(Try it): What is needed here is an exact repetition of the records below, beginning at the line that has "Jeśli Zleceniobiorca wypowie" and stopping after the line that has "wykonaniu wynagrodzenie w".

(Material provided):
== Segment start ==

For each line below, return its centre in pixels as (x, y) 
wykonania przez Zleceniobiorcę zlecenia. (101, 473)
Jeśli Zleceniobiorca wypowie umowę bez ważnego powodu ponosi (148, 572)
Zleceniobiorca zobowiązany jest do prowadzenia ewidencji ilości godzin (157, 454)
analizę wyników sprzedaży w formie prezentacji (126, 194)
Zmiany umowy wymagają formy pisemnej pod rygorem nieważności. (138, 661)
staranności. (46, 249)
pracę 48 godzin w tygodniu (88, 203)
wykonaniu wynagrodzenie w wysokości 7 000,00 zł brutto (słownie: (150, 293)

== Segment end ==
== Segment start ==

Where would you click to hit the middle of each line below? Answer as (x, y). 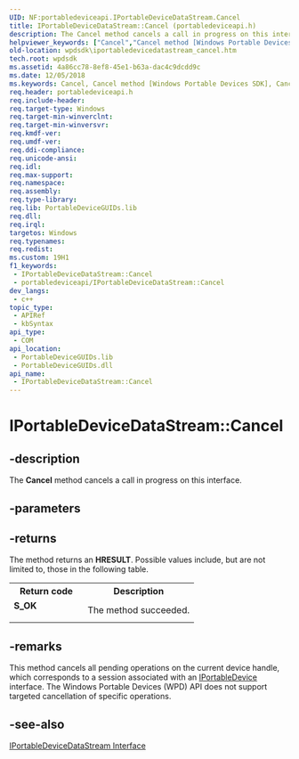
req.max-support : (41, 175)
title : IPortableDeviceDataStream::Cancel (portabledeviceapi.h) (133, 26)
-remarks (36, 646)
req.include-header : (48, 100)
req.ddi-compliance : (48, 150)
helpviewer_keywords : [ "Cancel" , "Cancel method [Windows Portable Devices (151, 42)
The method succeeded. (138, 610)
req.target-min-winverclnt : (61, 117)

== Segment end ==
== Segment start ==

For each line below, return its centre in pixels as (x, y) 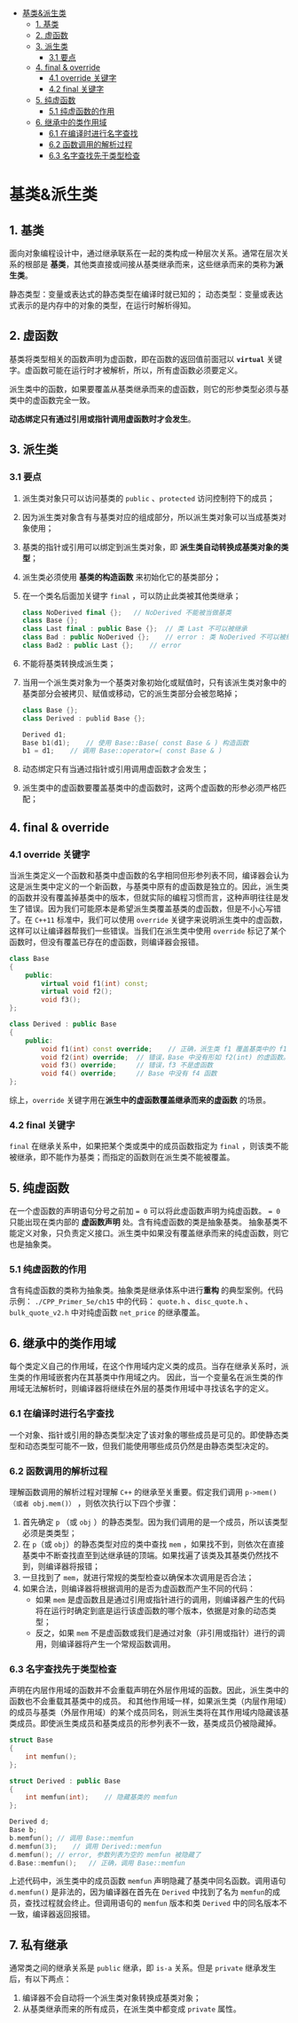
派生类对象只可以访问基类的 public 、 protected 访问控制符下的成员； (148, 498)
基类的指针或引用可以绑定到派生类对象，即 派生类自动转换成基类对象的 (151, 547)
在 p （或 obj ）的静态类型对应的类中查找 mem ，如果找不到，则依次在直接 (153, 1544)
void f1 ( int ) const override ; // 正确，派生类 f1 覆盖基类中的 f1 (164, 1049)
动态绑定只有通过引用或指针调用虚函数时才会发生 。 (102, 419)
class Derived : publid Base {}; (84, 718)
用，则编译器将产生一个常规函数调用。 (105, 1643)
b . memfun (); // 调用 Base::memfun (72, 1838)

== Segment end ==

(Your response):
Jeśli Zleceniobiorca wypowie umowę bez ważnego powodu ponosi (148, 572)
Zleceniobiorca zobowiązany jest do prowadzenia ewidencji ilości godzin (157, 454)
analizę wyników sprzedaży w formie prezentacji (126, 194)
Zmiany umowy wymagają formy pisemnej pod rygorem nieważności. (138, 661)
staranności. (46, 249)
pracę 48 godzin w tygodniu (88, 203)
wykonaniu wynagrodzenie w wysokości 7 000,00 zł brutto (słownie: (150, 293)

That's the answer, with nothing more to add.